Total assets:              
Sales to independent restaurants   $ 78,091,268   $ 75,180,924  
Wholesale     5,310,681     5,476,976  
Total Assets   $ 83,401,949   $ 80,657,900  

 

NOTE 12 CONTINGENCY

 

Kirnland Food Distribution, Inc., a subsidiary of the Company, is currently under an inquiry by the United States Department of Labor, Wage and Hour Division, Atlanta Regional Office, concerning wage practices and record keeping during the years 2013 through 2016 and continuing through the present time. As of the date of these financial statements, that inquiry remains open and the company has received no final notice of findings or definitive assessment. On July 3, 2018, the Department of Labor has indicated a preliminary determination in its inquiry, and has estimated that in its preliminary analysis the potential back wages, liquidated damages and related costs would be approximately $2.2 million for the period from 2013 through current time, although the final amount has not yet been determined and could differ from the estimate.

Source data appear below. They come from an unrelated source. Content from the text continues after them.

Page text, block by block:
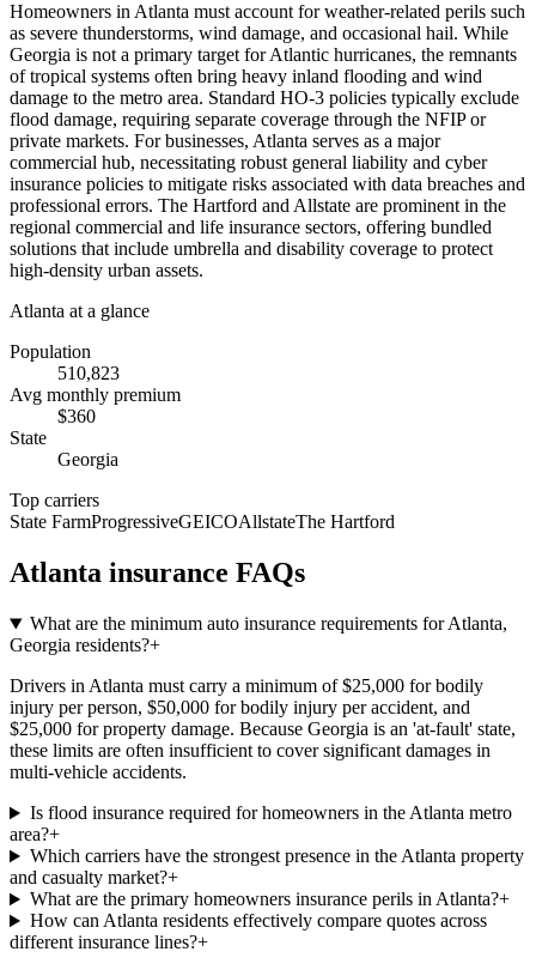
Homeowners in Atlanta must account for weather-related perils such
as severe thunderstorms, wind damage, and occasional hail. While
Georgia is not a primary target for Atlantic hurricanes, the remnants
of tropical systems often bring heavy inland flooding and wind
damage to the metro area. Standard HO-3 policies typically exclude
flood damage, requiring separate coverage through the NFIP or
private markets. For businesses, Atlanta serves as a major
commercial hub, necessitating robust general liability and cyber
insurance policies to mitigate risks associated with data breaches and
professional errors. The Hartford and Allstate are prominent in the
regional commercial and life insurance sectors, offering bundled
solutions that include umbrella and disability coverage to protect
high-density urban assets.
Atlanta at a glance
Population
510,823
Avg monthly premium
$360
State
Georgia
Top carriers
State FarmProgressiveGEICOAllstateThe Hartford
Atlanta insurance FAQs
What are the minimum auto insurance requirements for Atlanta,
Georgia residents?+
Drivers in Atlanta must carry a minimum of $25,000 for bodily
injury per person, $50,000 for bodily injury per accident, and
$25,000 for property damage. Because Georgia is an 'at-fault' state,
these limits are often insufficient to cover significant damages in
multi-vehicle accidents.
Is flood insurance required for homeowners in the Atlanta metro
area?+
Which carriers have the strongest presence in the Atlanta property
and casualty market?+
What are the primary homeowners insurance perils in Atlanta?+
How can Atlanta residents effectively compare quotes across
different insurance lines?+

The $2.2 million has been accrued in distribution, selling and administrative expenses in the unaudited condensed consolidated financial statements for the six months ended June 30, 2018.

 

The Company believes that it has resolved the past issues raised by the Department of Labor, and also plans on providing the Department of Labor with its actions taken to address the issues raised currently and on an ongoing basis.

 

F-22 

 

 

NOTE 13SUBSEQUENT EVENTS

 

The Company’s management reviewed all material events that have occurred after the balance sheet date through the date which these financial statements were issued. Based upon this review, the Company did not identify any subsequent events that would have required adjustment or disclosure in the financial statements.